Omit all pictures, then repeat the listing exactly.

*Records to process:*
● ● ● ●

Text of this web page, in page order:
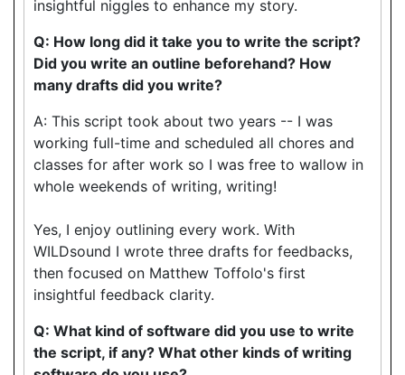
insightful niggles to enhance my story.
Q: How long did it take you to write the script?
Did you write an outline beforehand? How
many drafts did you write?
A: This script took about two years -- I was
working full-time and scheduled all chores and
classes for after work so I was free to wallow in
whole weekends of writing, writing!
Yes, I enjoy outlining every work. With
WILDsound I wrote three drafts for feedbacks,
then focused on Matthew Toffolo's first
insightful feedback clarity.
Q: What kind of software did you use to write
the script, if any? What other kinds of writing
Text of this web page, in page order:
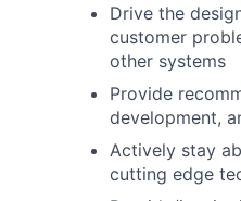
Drive the
customer
other systems
Provide
development,
Actively stay
cutting edge
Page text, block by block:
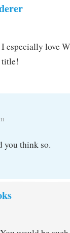
especially love
title!
you think so.
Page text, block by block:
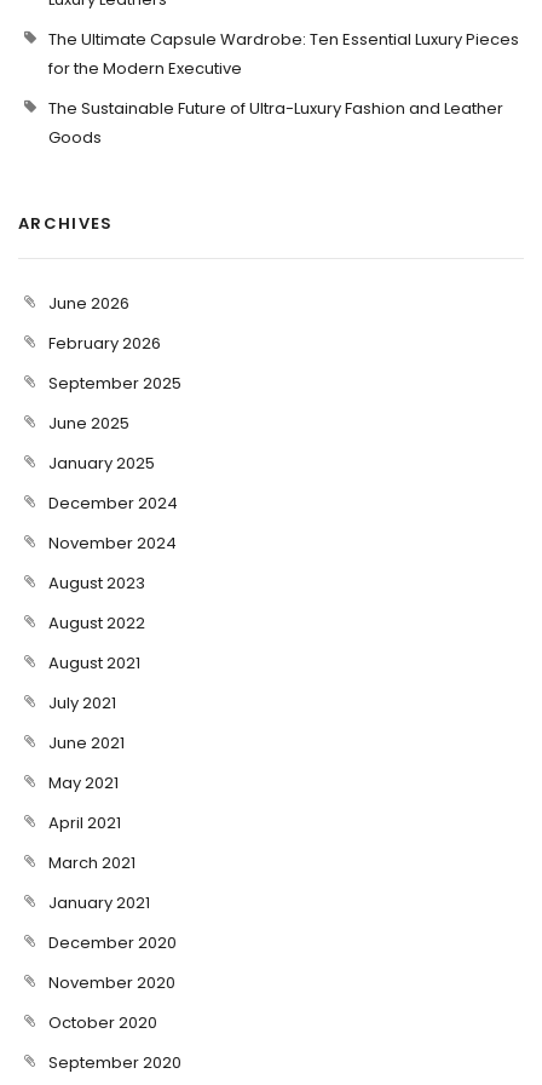
The Ultimate Capsule Wardrobe: Ten Essential Luxury Pieces
for the Modern Executive
The Sustainable Future of Ultra-Luxury Fashion and Leather
Goods
ARCHIVES
June 2026
February 2026
September 2025
June 2025
January 2025
December 2024
November 2024
August 2023
August 2022
August 2021
July 2021
June 2021
May 2021
April 2021
March 2021
January 2021
December 2020
November 2020
October 2020
September 2020
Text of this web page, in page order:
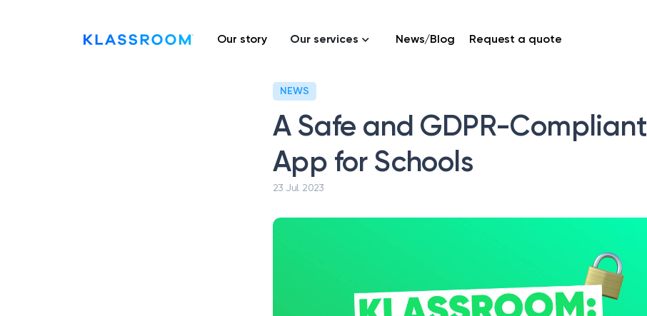
Our story Our services News/Blog Request a quote
NEWS
A Safe and GDPR-Compliant
App for Schools
23 Jul. 2023
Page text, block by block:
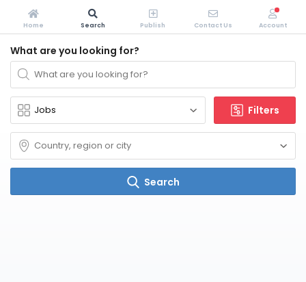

● ● ● ●

*Answer section:*
Text of this web page, in page order:
insightful niggles to enhance my story.
Q: How long did it take you to write the script?
Did you write an outline beforehand? How
many drafts did you write?
A: This script took about two years -- I was
working full-time and scheduled all chores and
classes for after work so I was free to wallow in
whole weekends of writing, writing!
Yes, I enjoy outlining every work. With
WILDsound I wrote three drafts for feedbacks,
then focused on Matthew Toffolo's first
insightful feedback clarity.
Q: What kind of software did you use to write
the script, if any? What other kinds of writing
Text of this web page, in page order:
Drive the
customer
other systems
Provide
development,
Actively stay
cutting edge
Page text, block by block:
especially love
title!
you think so.
Page text, block by block:
The Ultimate Capsule Wardrobe: Ten Essential Luxury Pieces
for the Modern Executive
The Sustainable Future of Ultra-Luxury Fashion and Leather
Goods
ARCHIVES
June 2026
February 2026
September 2025
June 2025
January 2025
December 2024
November 2024
August 2023
August 2022
August 2021
July 2021
June 2021
May 2021
April 2021
March 2021
January 2021
December 2020
November 2020
October 2020
September 2020
Text of this web page, in page order:
Our story Our services News/Blog Request a quote
NEWS
A Safe and GDPR-Compliant
App for Schools
23 Jul. 2023
Page text, block by block:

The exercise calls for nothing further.